We will now create a DimmWitted object to training our logistic regressor defined by the function grad and loss on the data examples and models. We first create an object with the specification of the data and how we want to access the data:

dw = DimmWitted.open(examples, model, 
                DimmWitted.MR_SINGLETHREAD_DEBUG,    
                DimmWitted.DR_SHARDING,      
                DimmWitted.AC_ROW)

This command creates a DimmWitted object dw by using the open() function. Line 1 specifies the data and model, and line 2-4 specifies how the model will be accessed, here

  • DimmWitted.MR_SINGLETHREAD_DEBUG means that we will have one model replica and one thread processing this model. (This is slow, but we will show how to make that faster in a minute!)
  • DimmWitted.DR_SHARDING means that each thread will process a partition of the data instead of the whole data set.
  • DimmWitted.AC_ROW means that we are going to access the data (example) in a row-wise way.

If this function runs correctly, you should see the following output (Note that the address @0x00000001067957a0 might vary for each run--it is the address of the DimmWitted object created in C++):

[JULIA-DW] Created DimmWitted Object: Ptr{Void} @0x00000001067957a0

For a complete list of these parameters, see Cheat Sheet.

After we create this dw object, we need to let it know about the two functions, i.e., loss and grad, that we defined. We can do it by

handle_loss = DimmWitted.register_row(dw, loss)
handle_grad = DimmWitted.register_row(dw, grad)

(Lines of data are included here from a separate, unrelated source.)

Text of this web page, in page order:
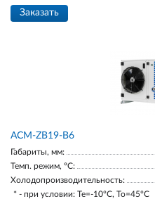
Заказать
ACM-ZB19-В6
Габариты, мм:
Темп. режим, °С:
Холодопроизводительность:
* - при условии: Te=-10ºC, To=45ºC
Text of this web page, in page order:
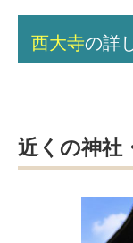
西大寺の詳
近くの神社
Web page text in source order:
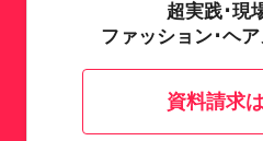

Each function call will register the function to DimmWitted and returns a handle that can be used later. Here, because both loss and grad are row-access functions, we use register_row here. (See Cheat Sheet if you want to register other types of functions.) If these run successfully, you should see in the output:

[JULIA-DW] Registered Row Function loss Handle=0
[JULIA-DW] Registered Row Function grad Handle=1

Now lets run a function! Lets first see what is the loss we can get given the model that we initialized with all zeros:

rs = DimmWitted.exec(dw, handle_loss)
println("LOSS: ", rs/nexp)

You should see in the output

LOSS: 0.6931471805587225

We can then run a gradient step:

rs = DimmWitted.exec(dw, handle_grad)

Lets re-calculate the loss, and this time we will get

LOSS: 0.5029576555246331

We see that it gets smaller!

Now we can run ten iterations:

for iepoch = 1:10
	rs = DimmWitted.exec(dw, handle_loss)
	println("LOSS: ", rs/nexp)
	rs = DimmWitted.exec(dw, handle_grad)
end

and get the final loss

LOSS: 0.5029576555246331

####Use All the Cores!

Now we have built a simple logsitic regression model, but we can make it better because currently it only uses a single thread. One advantage of DimmWitted is to run statistial analytics workload efficenlty in main memory by taking advantage of massive parallelism.

To speed-up our toy example, we only need to do one single twist

dw = DimmWitted.open(examples, model, 
                DimmWitted.MR_PERMACHINE,    
                DimmWitted.DR_SHARDING,      
                DimmWitted.AC_ROW)

If we compare the Line 2, we can see that we are using a different strategy called DimmWitted.MR_PERMACHINE, which will maintain a single model in main memory and use all possible threads to update it in a lock-free way. This approach is also known as Hogwild!

After making this changes, you can then register the function, and run ten iterations of the gradient step.